# ASSIGNMENT
With the line containing "Laser spectroscopy helps" as the start and the line containing "Remote Operated Gate Control System" as the end, transcribe that span of the entries below exactly, including both.

- - - - - - -

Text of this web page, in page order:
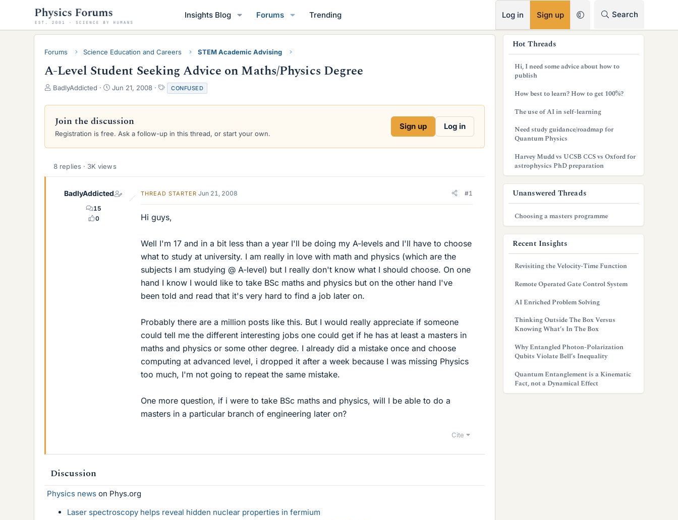
Insights Blog Forums Trending Log in Sign up Search
Forums Science Education and Careers STEM Academic Advising
A-Level Student Seeking Advice on Maths/Physics Degree
T
r
a
d
a
BadlyAddicted
S
a
t
d
e
Jun 21, 2008
T
a
g
CONFUSED
Join the discussion
Registration is free. Ask a follow-up in this thread, or start your own.
Sign up Log in
8 replies · 3K views
BadlyAddicted
15
0
THREAD STARTER Jun 21, 2008 #1
Hi guys,
Well I'm 17 and in a bit less than a year I'll be doing my A-levels and I'll have to choose
what to study at university. I am really in love with math and physics (which are the
subjects I am studying @ A-level) but I really don't know what I should choose. On one
hand I know I would like to take BSc maths and physics but on the other hand I've
been told and read that it's very hard to find a job later on.
Probably there are a million posts like this. But I would really appreciate if someone
could tell me the different interesting jobs one could get if he has at least a masters in
maths and physics or some other degree. I already did a mistake once and choose
computing at advanced level, i dropped it after a week because I was missing Physics
too much, I'm not going to repeat the same mistake.
One more question, if i were to take BSc maths and physics, will I be able to do a
masters in a particular branch of engineering later on?
Cite
Discussion
Physics news on Phys.org
Laser spectroscopy helps reveal hidden nuclear properties in fermium
Hot Threads
Hi, I need some advice about how to
publish
How best to learn? How to get 100%?
The use of AI in self-learning
Need study guidance/roadmap for
Quantum Physics
Harvey Mudd vs UCSB CCS vs Oxford for
astrophysics PhD preparation
Unanswered Threads
Choosing a masters programme
Recent Insights
Revisiting the Velocity-Time Function
Remote Operated Gate Control System
AI Enriched Problem Solving
Thinking Outside The Box Versus
Knowing What’s In The Box
Why Entangled Photon-Polarization
Qubits Violate Bell’s Inequality
Quantum Entanglement is a Kinematic
Fact, not a Dynamical Effect

- - - - - - -

# PROBLEM SOLUTION
Laser spectroscopy helps reveal hidden nuclear properties in fermium
Hot Threads
Hi, I need some advice about how to
publish
How best to learn? How to get 100%?
The use of AI in self-learning
Need study guidance/roadmap for
Quantum Physics
Harvey Mudd vs UCSB CCS vs Oxford for
astrophysics PhD preparation
Unanswered Threads
Choosing a masters programme
Recent Insights
Revisiting the Velocity-Time Function
Remote Operated Gate Control System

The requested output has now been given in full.